A Spiritual Journey – in the beginning

I am eldest of 7 children. My dad was a mental health nurse. My mum was a keen Church goer. When we lived in Northern Ireland, every Sunday we were hauled off to church. The church was close to our little primary school so we were regularly single filed to it during festivals. I marched to the local Catholic Church as a Boy Scout.

As a little boy, I was inspired by Jesus. I still am. I just couldn’t reconcile the story of his life with what happened in church. He taught in nature. His credo seemed simple – Love God and love everything else as yourself. So why were the Catholics and Protestants fighting? Why was it OK for a poor woman to put her pay packet in the collection box at the Catholic Church in Tuam? Why did the richest families sit in the front pews while the people who did all the work in the church sat at the back?

My mums rule was that you had to go to church until you were confirmed. I was confirmed at 15 and didn’t go to church regularly after that!

Inspired by Jesus I used to visualise helping people and talking them into having a good life, from when I was 6. I called my alter-ego King David until I thought that was a bit too much and I then changed it to Michael Jackson when I was 8, 60 years ago. Michael Jackson would make passionate speeches to convince people to be peaceful and loving. He would sing to them to get them into a good mood. He had limitless money and limitless knowledge and skills. How weird it was later to come across the other Michael Jackson.

So there I was from 15, with a pretty good moral compass and a close connection to Jesus but nowhere to take it and share it apart from in my imagination.

I did my ‘O’ and ‘A’ levels. My family moved from Northern Ireland to Sussex. I went to Liverpool University to study Pure Maths. I hated it! I wanted to change to Psychology but to do that I found I had to pass the first year of Maths and that was not an option. I couldn’t afford to pay the grant back so I attended the minimum number of lectures, took the minimum time in exams and left.

While at university I enjoyed playing football, snooker and cards. I had a good group of friends, went to parties and met girls. I lost half a term’s grant in one hand of three card brag, so had to work in a Yates Wine Lodge for six weeks to fill up the coffers again. I smoked dope. I took LSD. I drank. It all sounds like a lot of fun, and on one level it was, but I was deeply depressed.

I had all these good intentions in me but I wasn’t doing any thing meaningful with them. When I came to our new family home in Sussex I made new friends. I became a Scout Leader. I still smoked dope and drank, even though I wasn’t that keen on either. I just did it to be part of the crowd of people that I liked. In the main, I enjoyed myself but there was still something missing.
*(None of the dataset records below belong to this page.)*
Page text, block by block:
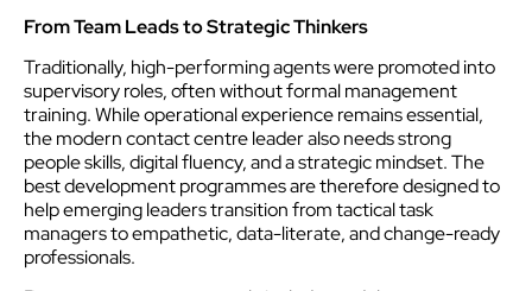
From Team Leads to Strategic Thinkers
Traditionally, high-performing agents were promoted into
supervisory roles, often without formal management
training. While operational experience remains essential,
the modern contact centre leader also needs strong
people skills, digital fluency, and a strategic mindset. The
best development programmes are therefore designed to
help emerging leaders transition from tactical task
managers to empathetic, data-literate, and change-ready
professionals.

At Easter when I was 21, I volunteered to help the father of one of my girl friends to paint their house. I was training to be an Accountant (didn’t last long) and earning a pittance, so this offered a bit of extra spending money. As we painted we talked. He was a lovely inspiring man who was a diplomat. I cannot remember anything we talked about during the four days but it prompted me to be truly myself!

I immediately stopped drinking and drugs, which was easy because I didn’t like either of them. I drifted away from the crowd I used to mix with. It felt good to do it but lonely as well and I was very grateful to meet some new friends who meditated and talked about things that were meaningful to me.

One of the people they introduced me to was a medium, who had a cafe in Battersea, and used to come to Kent regularly for meetings. I met him and liked him, and I liked what he was talking about. In November of that year he sold his cafe and decided to buy a house in Kent and use it to form a small spiritual community. I volunteered to paint it and ended up joining the community.